Items from a data source
Start of Block
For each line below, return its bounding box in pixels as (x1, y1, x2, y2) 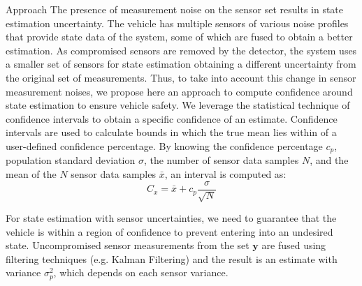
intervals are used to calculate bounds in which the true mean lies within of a (6, 125, 337, 140)
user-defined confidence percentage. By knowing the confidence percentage (6, 138, 323, 153)
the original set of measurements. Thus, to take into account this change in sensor (6, 70, 356, 84)
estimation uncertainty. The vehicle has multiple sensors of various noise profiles (6, 15, 349, 30)
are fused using (261, 238, 326, 253)
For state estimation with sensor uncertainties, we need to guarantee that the (6, 211, 337, 225)
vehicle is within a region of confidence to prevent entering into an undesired (6, 224, 333, 239)
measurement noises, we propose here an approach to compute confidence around (6, 84, 353, 98)
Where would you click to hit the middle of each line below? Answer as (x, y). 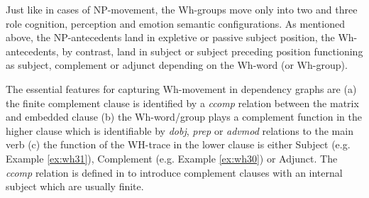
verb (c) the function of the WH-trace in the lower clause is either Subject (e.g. (178, 144)
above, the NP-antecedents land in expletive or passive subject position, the (170, 37)
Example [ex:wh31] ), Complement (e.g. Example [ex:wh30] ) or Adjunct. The (172, 158)
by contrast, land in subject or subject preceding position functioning (213, 51)
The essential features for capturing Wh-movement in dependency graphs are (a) (181, 88)
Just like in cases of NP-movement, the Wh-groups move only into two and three (182, 9)
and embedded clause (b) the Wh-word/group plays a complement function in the (184, 117)
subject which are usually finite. (75, 186)
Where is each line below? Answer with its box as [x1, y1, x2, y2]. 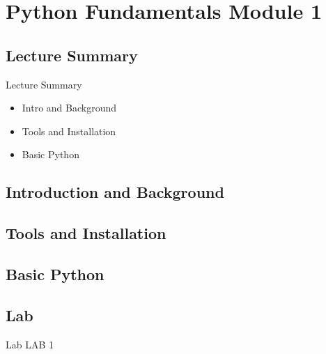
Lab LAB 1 [6, 337, 54, 351]
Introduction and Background [6, 181, 224, 203]
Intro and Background [22, 100, 117, 115]
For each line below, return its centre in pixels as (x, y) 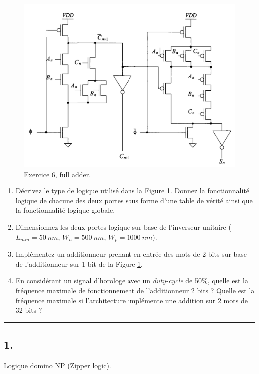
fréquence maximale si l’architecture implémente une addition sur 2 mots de (131, 300)
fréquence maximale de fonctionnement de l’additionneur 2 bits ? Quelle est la (135, 290)
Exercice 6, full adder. (58, 174)
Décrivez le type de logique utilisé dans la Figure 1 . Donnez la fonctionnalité (132, 191)
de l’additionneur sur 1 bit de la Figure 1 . (79, 264)
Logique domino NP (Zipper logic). (58, 365)
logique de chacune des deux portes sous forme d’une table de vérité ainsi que (134, 200)
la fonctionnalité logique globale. (65, 210)
End of Block
Repeat the records exactly, without the pictures.

Written answer:
For each line below, return its bounding box in pixels as (x1, y1, x2, y2) 
intervals are used to calculate bounds in which the true mean lies within of a (6, 125, 337, 140)
user-defined confidence percentage. By knowing the confidence percentage (6, 138, 323, 153)
the original set of measurements. Thus, to take into account this change in sensor (6, 70, 356, 84)
estimation uncertainty. The vehicle has multiple sensors of various noise profiles (6, 15, 349, 30)
are fused using (261, 238, 326, 253)
For state estimation with sensor uncertainties, we need to guarantee that the (6, 211, 337, 225)
vehicle is within a region of confidence to prevent entering into an undesired (6, 224, 333, 239)
measurement noises, we propose here an approach to compute confidence around (6, 84, 353, 98)
Where would you click to hit the middle of each line below? Answer as (x, y). 
verb (c) the function of the WH-trace in the lower clause is either Subject (e.g. (178, 144)
above, the NP-antecedents land in expletive or passive subject position, the (170, 37)
Example [ex:wh31] ), Complement (e.g. Example [ex:wh30] ) or Adjunct. The (172, 158)
by contrast, land in subject or subject preceding position functioning (213, 51)
The essential features for capturing Wh-movement in dependency graphs are (a) (181, 88)
Just like in cases of NP-movement, the Wh-groups move only into two and three (182, 9)
and embedded clause (b) the Wh-word/group plays a complement function in the (184, 117)
subject which are usually finite. (75, 186)
Where is each line below? Answer with its box as [x1, y1, x2, y2]. 
Lab LAB 1 [6, 337, 54, 351]
Introduction and Background [6, 181, 224, 203]
Intro and Background [22, 100, 117, 115]
For each line below, return its centre in pixels as (x, y) 
fréquence maximale si l’architecture implémente une addition sur 2 mots de (131, 300)
fréquence maximale de fonctionnement de l’additionneur 2 bits ? Quelle est la (135, 290)
Exercice 6, full adder. (58, 174)
Décrivez le type de logique utilisé dans la Figure 1 . Donnez la fonctionnalité (132, 191)
de l’additionneur sur 1 bit de la Figure 1 . (79, 264)
Logique domino NP (Zipper logic). (58, 365)
logique de chacune des deux portes sous forme d’une table de vérité ainsi que (134, 200)
la fonctionnalité logique globale. (65, 210)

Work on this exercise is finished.